• WHAT YOU NEED TO DO
Work through the data below and copy out every line where "avis" is found.

[[ PROVIDED INFORMATION, beginning ]]

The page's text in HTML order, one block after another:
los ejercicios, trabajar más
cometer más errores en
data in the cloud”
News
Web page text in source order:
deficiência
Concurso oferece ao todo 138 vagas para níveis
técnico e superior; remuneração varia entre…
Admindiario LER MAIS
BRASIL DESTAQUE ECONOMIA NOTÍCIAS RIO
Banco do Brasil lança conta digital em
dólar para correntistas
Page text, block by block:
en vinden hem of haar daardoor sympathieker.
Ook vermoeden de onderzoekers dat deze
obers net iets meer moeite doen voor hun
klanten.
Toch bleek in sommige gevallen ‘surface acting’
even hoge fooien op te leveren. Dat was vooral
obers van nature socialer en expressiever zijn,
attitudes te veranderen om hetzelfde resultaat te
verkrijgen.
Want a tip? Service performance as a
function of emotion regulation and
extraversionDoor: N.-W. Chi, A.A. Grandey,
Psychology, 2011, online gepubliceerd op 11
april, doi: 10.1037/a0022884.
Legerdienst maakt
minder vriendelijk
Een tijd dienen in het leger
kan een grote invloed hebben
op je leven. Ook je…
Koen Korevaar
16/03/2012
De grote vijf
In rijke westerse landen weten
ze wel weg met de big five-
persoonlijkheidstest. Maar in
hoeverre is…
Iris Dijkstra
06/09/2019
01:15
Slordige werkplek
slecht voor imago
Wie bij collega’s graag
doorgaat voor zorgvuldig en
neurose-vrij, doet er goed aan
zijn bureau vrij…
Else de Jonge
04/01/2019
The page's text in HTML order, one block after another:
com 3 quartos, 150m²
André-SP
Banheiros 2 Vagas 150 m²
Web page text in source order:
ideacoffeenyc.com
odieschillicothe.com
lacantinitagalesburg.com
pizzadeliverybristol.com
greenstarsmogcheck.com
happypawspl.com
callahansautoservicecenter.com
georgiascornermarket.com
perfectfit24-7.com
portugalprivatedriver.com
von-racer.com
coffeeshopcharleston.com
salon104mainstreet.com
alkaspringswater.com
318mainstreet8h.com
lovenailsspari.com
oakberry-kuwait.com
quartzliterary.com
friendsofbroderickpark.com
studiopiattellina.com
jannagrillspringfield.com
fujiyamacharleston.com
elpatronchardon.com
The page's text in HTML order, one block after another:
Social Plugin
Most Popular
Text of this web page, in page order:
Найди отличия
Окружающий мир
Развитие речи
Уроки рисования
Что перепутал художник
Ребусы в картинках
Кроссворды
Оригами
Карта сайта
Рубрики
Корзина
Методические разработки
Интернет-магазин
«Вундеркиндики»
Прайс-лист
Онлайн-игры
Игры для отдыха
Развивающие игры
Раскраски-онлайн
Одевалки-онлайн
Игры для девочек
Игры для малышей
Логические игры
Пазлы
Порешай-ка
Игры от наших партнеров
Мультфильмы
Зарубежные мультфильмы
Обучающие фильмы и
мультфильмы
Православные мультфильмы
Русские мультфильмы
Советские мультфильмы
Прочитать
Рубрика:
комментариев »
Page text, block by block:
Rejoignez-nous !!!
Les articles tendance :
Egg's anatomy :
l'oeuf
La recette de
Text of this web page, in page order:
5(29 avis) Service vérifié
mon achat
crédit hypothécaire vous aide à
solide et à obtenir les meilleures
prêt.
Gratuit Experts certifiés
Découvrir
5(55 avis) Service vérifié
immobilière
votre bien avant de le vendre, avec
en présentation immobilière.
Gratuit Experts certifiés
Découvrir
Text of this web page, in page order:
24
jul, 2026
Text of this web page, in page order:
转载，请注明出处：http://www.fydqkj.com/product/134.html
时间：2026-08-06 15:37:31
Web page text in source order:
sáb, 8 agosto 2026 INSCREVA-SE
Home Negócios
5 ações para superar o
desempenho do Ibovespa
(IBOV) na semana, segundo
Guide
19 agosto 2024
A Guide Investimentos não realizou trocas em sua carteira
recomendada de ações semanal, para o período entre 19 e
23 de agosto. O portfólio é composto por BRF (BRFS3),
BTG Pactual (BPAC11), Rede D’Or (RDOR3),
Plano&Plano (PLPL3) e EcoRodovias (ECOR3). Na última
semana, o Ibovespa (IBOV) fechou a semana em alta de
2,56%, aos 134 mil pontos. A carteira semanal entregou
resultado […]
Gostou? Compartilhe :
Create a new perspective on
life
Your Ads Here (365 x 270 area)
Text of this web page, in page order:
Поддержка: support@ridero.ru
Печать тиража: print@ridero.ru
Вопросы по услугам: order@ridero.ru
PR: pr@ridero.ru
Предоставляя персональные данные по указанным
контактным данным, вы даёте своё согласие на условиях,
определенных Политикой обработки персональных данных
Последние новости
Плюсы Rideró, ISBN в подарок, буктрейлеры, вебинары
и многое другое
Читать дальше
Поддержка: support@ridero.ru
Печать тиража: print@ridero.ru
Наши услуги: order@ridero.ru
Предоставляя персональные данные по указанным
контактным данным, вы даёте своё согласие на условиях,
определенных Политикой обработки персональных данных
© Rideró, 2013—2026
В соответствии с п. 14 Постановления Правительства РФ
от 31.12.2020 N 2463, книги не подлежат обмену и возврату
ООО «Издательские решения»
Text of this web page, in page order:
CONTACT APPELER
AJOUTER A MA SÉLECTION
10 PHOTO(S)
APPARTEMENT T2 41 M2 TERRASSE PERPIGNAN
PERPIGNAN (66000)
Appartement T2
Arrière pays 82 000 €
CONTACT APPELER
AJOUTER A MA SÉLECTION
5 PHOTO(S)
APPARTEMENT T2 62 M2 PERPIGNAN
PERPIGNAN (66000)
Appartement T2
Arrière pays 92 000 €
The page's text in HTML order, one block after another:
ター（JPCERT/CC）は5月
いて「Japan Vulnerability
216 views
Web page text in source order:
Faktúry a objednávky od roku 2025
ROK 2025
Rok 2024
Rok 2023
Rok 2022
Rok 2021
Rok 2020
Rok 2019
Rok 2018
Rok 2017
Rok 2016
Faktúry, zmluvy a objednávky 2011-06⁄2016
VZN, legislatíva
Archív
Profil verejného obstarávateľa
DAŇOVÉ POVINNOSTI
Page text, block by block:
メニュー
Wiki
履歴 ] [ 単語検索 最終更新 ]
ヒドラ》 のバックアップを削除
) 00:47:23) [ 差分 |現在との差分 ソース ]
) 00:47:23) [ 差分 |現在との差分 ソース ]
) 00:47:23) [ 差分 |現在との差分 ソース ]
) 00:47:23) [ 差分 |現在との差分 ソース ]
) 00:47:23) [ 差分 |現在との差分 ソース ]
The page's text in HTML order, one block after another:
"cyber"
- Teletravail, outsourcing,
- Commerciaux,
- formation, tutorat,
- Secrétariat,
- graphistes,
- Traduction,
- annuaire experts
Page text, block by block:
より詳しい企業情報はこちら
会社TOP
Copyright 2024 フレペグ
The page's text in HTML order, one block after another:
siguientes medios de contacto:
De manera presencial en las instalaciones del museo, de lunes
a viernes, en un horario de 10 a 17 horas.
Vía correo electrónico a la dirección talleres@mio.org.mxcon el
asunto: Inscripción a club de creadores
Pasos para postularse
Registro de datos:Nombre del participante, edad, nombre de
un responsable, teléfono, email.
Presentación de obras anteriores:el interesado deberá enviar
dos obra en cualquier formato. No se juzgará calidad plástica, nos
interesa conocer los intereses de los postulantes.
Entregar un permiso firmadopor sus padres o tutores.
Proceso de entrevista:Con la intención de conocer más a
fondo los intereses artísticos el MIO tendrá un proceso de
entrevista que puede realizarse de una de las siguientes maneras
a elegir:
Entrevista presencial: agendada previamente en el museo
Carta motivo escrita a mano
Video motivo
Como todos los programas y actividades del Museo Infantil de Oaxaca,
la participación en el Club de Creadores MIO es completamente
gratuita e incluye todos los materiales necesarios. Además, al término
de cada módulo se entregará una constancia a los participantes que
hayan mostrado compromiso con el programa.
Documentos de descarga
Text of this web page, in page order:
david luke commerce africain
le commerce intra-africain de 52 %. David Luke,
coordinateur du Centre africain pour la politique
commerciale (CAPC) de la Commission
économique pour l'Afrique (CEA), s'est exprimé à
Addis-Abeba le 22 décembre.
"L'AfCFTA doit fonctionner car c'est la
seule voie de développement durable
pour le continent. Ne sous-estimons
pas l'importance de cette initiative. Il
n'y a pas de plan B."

[[ PROVIDED INFORMATION, end ]]

• EXERCISE ANSWER
5(29 avis) Service vérifié
5(55 avis) Service vérifié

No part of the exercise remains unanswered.